What did I do?  Duh! I employed Shandy as my personal motivator! Since we have been toying around with the idea of being more active and not being such fat asses since January, I figured she'd be on board.  We're getting into the third week of this business and I'm proud to say that I've stuck with it!

I am going to have to repeat week 2 because... well, it kicked my ass.  But, that's ok! I am still moving this lug of a body of mine!

So... that's the update for now! Hopefully by the end of the summer I will be able to jog for more than 2 minutes at time. Um, that sounds so pathetic!

Tuesday, June 1, 2010

Kickin ass and takin names

New workout mix made me want to run tonight..and I did!! Girl is making progress over here, two days of running in a row!! Biggest surprise, it was raining and I STILL went. As much as I would have liked to stay inside and watch season 2 of Trueblood I sucked it up and went for a nice little jog around the neighborhood. Another surprise, it wasnt all that bad. The water wasnt as much of a distraction as I thought it would be, it wasnt uncomfortable, and it wasnt horrible, it was just kind of there. So heres the magic mix thats been motivating my legs to pound the pavement..
1) Bad Influence-Pink
2)Funhouse-Pink
3)If You Can Afford Me-Katy Perry
4)Rockstar 101-Rihanna
5)Rude Boy-Rihanna
6)Telephone-Lady Gaga & Beyonce
7)Poker Face-Lady Gaga
8)Ignorance-Paramore

P.S. Running tights make my legs look sexier, I swear! (theyre black of course) :)

Sunday, May 23, 2010

1/2 Marathon... My Ass!

Shandy,

Your last comment made me hide under my bed clutching my Costco sized chocolate chip bag for dear life. 1/2 Marathon? Are you freaking kidding me? Remember this last Friday when we went a Hoola Hoopin' at Wal Mart at midnight? Oh yeah, we conveniently bought two packages of mini doughnuts, Oreos and GUSHERS!

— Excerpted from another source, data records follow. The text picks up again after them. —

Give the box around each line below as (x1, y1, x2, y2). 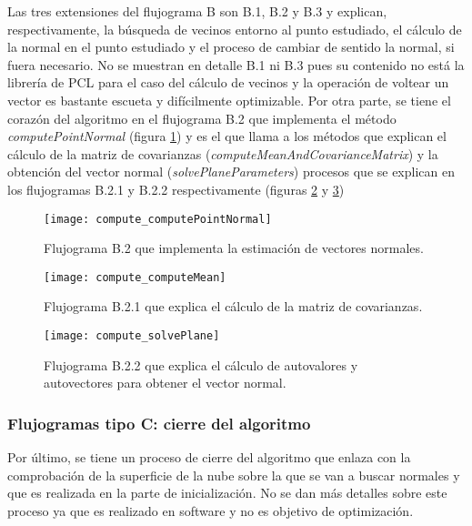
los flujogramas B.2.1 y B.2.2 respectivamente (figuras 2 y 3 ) (7, 179, 345, 198)
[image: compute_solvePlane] (44, 329, 220, 343)
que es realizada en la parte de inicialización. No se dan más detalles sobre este (7, 483, 447, 502)
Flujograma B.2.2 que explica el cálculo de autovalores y (44, 355, 358, 374)
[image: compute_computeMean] (44, 270, 226, 284)
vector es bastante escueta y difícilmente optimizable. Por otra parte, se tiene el (7, 90, 451, 109)
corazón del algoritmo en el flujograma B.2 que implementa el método (7, 108, 397, 127)
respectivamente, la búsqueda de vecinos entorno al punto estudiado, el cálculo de (7, 19, 462, 38)
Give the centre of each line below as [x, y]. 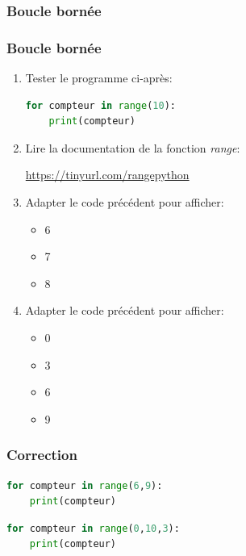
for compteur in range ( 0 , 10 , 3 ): [93, 528]
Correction [42, 455]
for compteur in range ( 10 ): [100, 105]
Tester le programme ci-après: [99, 78]
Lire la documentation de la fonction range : [133, 147]
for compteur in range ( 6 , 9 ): [85, 485]
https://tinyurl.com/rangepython [107, 175]
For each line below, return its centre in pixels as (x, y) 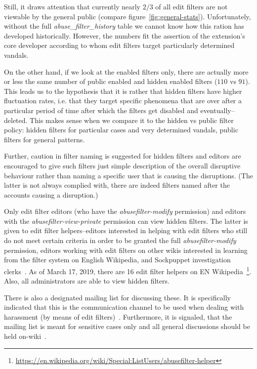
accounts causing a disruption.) (51, 194)
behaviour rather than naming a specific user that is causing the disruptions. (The (128, 175)
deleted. (16, 120)
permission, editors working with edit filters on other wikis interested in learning (126, 250)
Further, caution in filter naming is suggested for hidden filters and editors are (123, 156)
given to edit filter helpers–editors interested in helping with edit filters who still (126, 230)
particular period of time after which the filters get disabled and (101, 110)
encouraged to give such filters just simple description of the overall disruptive (122, 165)
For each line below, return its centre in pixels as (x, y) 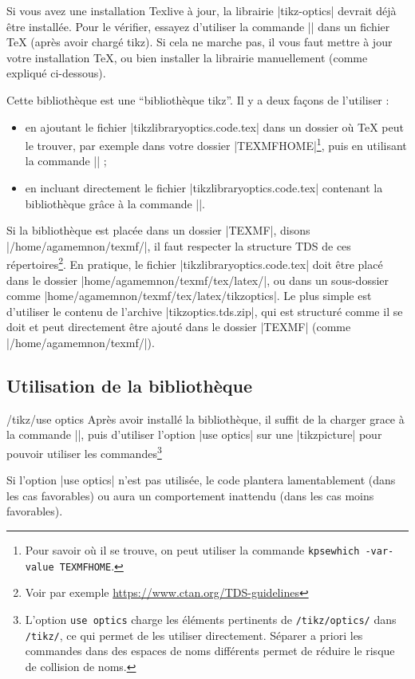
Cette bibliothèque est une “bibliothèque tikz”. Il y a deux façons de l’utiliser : (198, 99)
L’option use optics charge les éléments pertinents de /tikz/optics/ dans (211, 619)
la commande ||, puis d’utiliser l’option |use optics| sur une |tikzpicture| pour (194, 434)
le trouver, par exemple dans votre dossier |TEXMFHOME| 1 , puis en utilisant (216, 144)
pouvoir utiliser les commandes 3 (84, 452)
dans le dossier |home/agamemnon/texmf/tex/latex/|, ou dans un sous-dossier (198, 280)
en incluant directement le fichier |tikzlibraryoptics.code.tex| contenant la (204, 188)
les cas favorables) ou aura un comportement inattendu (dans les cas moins (190, 495)
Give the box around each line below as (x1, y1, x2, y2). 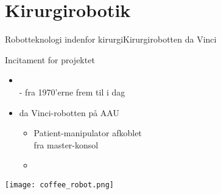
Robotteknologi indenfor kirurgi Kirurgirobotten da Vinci (5, 33, 217, 46)
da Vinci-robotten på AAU (19, 106, 119, 119)
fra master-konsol (33, 138, 99, 151)
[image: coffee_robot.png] (5, 180, 114, 189)
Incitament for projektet (5, 53, 95, 66)
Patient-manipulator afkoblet (33, 126, 142, 139)
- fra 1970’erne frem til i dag (19, 85, 125, 98)
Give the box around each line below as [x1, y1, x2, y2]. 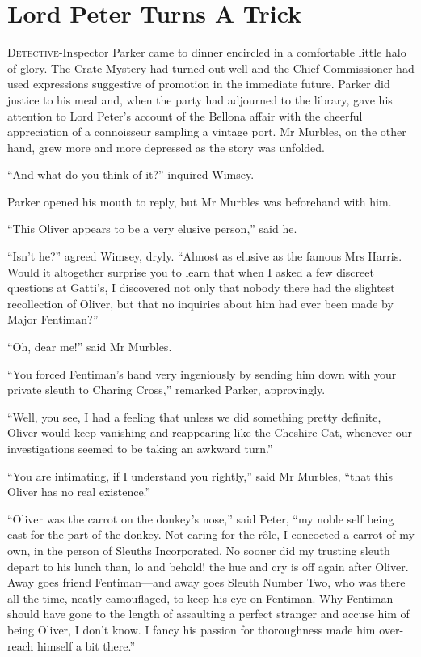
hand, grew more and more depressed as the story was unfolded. [7, 138, 325, 155]
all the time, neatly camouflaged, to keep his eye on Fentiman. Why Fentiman [7, 589, 394, 606]
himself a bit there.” [36, 637, 136, 654]
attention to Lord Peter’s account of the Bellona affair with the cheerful [7, 107, 363, 124]
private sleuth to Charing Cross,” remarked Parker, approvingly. [7, 381, 326, 398]
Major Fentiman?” [7, 311, 99, 328]
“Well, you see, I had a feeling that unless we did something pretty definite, [7, 408, 381, 425]
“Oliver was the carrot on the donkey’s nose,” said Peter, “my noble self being [7, 510, 394, 527]
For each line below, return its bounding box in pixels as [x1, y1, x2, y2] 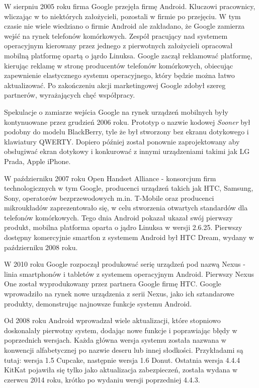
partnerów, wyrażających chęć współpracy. [4, 90, 135, 100]
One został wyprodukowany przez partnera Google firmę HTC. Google [4, 278, 221, 289]
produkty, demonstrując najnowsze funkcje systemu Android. [4, 298, 192, 308]
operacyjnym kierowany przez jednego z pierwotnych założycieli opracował [4, 40, 233, 51]
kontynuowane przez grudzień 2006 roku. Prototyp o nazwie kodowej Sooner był [4, 116, 250, 127]
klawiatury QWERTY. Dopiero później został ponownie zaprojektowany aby [4, 136, 240, 146]
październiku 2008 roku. [4, 242, 78, 252]
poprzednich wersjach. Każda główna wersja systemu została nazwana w [4, 335, 226, 345]
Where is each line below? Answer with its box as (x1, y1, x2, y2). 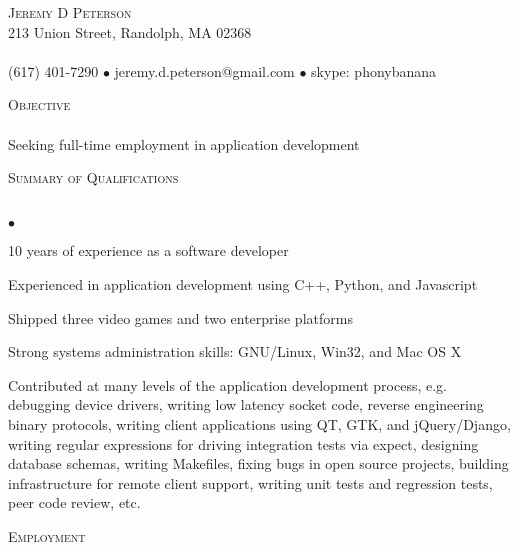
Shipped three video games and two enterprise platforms (8, 307, 353, 328)
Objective (8, 94, 71, 115)
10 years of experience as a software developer (8, 240, 289, 261)
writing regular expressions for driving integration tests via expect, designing (8, 433, 479, 454)
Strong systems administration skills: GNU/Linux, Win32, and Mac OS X (8, 341, 462, 362)
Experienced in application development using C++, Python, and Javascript (8, 273, 478, 294)
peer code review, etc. (8, 492, 141, 513)
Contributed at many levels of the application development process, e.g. (8, 374, 447, 395)
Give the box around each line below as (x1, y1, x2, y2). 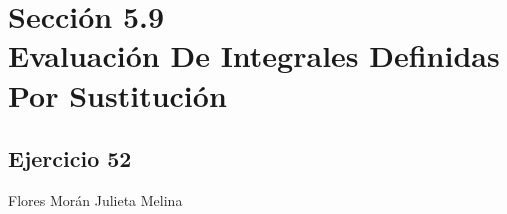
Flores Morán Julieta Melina (8, 189, 183, 210)
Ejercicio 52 (8, 143, 132, 174)
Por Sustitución (8, 74, 227, 115)
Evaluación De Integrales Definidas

Not quite sure that I'll be in Marathon mode or shape by this Fall. However, a 3 or 5k I am up for. Maybe...

Compromise, right? I know you were playin' that game you play in the sand today. Sounds kinda itchy in places I don't want itching, if ya know what I mean. But, I am glad you do it! I excersized too today (of course, you know that because I texted you when I made it up that ginormous hill.)

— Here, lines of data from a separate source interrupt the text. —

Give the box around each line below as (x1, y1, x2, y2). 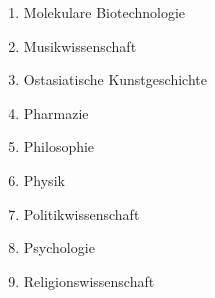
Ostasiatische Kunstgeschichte (23, 69, 207, 90)
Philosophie (23, 136, 95, 157)
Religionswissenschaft (23, 270, 155, 291)
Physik (23, 169, 65, 190)
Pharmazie (23, 102, 89, 123)
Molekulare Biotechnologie (23, 2, 186, 22)
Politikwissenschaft (23, 203, 140, 224)
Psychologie (23, 237, 95, 258)
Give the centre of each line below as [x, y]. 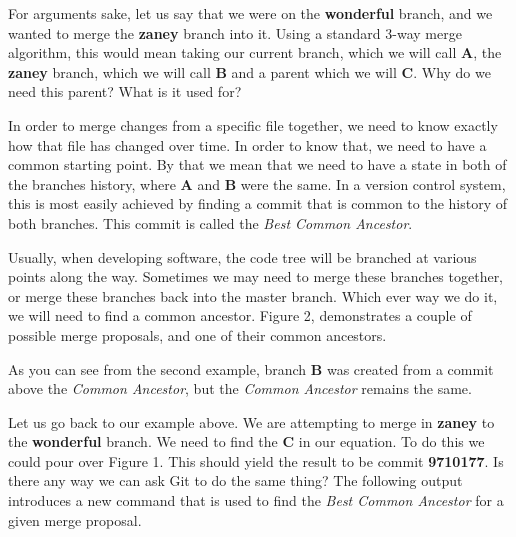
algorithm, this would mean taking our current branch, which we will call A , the [255, 52]
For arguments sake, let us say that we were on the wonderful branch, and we [250, 13]
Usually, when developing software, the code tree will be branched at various [242, 256]
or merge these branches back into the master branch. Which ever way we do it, [253, 295]
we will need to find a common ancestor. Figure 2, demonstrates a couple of [240, 315]
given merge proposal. [75, 519]
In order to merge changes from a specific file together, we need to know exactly [253, 124]
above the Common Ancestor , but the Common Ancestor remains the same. [240, 388]
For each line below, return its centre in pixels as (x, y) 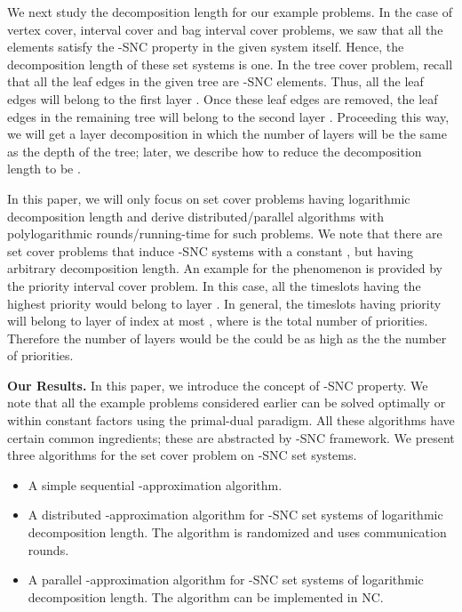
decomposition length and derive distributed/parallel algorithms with (195, 216)
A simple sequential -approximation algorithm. (155, 484)
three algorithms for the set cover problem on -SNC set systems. (182, 455)
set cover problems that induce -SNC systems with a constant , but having (211, 250)
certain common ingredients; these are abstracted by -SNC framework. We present (231, 437)
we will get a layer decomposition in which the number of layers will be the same (227, 134)
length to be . (44, 169)
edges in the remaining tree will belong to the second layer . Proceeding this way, (228, 116)
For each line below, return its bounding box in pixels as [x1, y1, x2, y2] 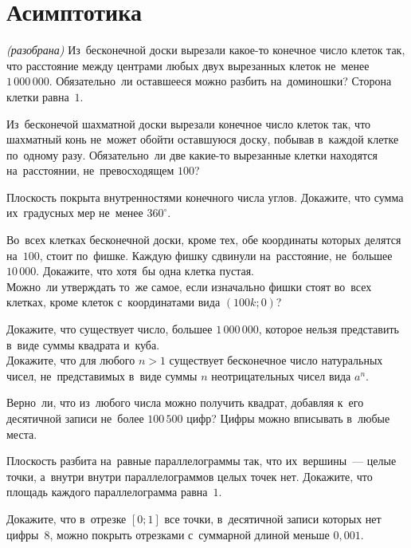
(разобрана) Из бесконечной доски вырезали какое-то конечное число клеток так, [6, 41, 405, 58]
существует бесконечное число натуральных [169, 352, 383, 369]
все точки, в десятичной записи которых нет [164, 510, 382, 526]
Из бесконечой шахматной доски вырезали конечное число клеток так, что [6, 115, 371, 132]
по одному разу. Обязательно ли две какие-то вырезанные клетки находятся [6, 146, 378, 163]
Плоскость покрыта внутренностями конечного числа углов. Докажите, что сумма [6, 188, 404, 205]
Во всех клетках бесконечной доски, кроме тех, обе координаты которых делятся [6, 231, 401, 248]
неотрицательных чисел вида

We're still making some sort of progress, in our own minds at least.  Wal Mart trips aside... we're doing better than we were six months ago. I think?

No marathons for me this year, please.

Your best Wal Mart buddy,
Trixie

Friday, May 14, 2010

progress

I've made progress physically. You wouldn't know by looking at my jiggly parts... but I can feel it. Since the end of January when we started the Shred and then my short lived relationship with 24 Hour Fitness then back to twice a week hour long walks... I'm now able to jog for a longer time than I was before. I am NOT in good shape, far from it. But, progress is good any which way. Brandon has been helping me stay motivated and we've added jogging to the weekly walks. So... we haven't come far but just the fact that I feel a tad better about things seems like an accomplishment.

Tuesday, April 20, 2010

Motivation

I did it! I finally got out and ran, I did something for once. Last night I went out to play ball and then on my way home I was riding the vb high and decided that I should go for a run. I'm not a runner, nor do I claim to be a runner. In fact, I loath running but I did it. I came home from playing ball and I ran a mile, go me! I know, I know a mile is nothing but the fact that I acted on my motivation made me feel good. It made me feel accomplished. Ya know the running wasn't all that bad either, I mean sure it wasn't easy, but I didn't feel like I was going to keel over and die. The energy that I felt from doing something that my body was clearly craving made me feel good, so I'm going to try this out and see where it gets me. Plus its a good excuse to wear my favorite sneakers, the oh so comfy purple shoes that I just HAD to have. :)
Now if you're anything like me you find almost any excuse not to work out, I've found that headaches are my top excuse. Last night I made a commitment to go play vb with some friends. I had a giant headache when I left, but I went anyways because made a commitment to my friends. (guess what, working out got rid of my headache!) I'm going to attempt this in this journey with you guys. I'm going to make the commitment to myself to work out and make concious efforts to become healthier. I'm also going to make the commitment to you guys that I will make the effort to become healthier.
Here's to friends and motivation, I'm doing this for me but I'm also doing it for you.

Sunday, April 18, 2010

I Made It! Hello Gals!

I finally made it on here! Sorry it took it took me so long :)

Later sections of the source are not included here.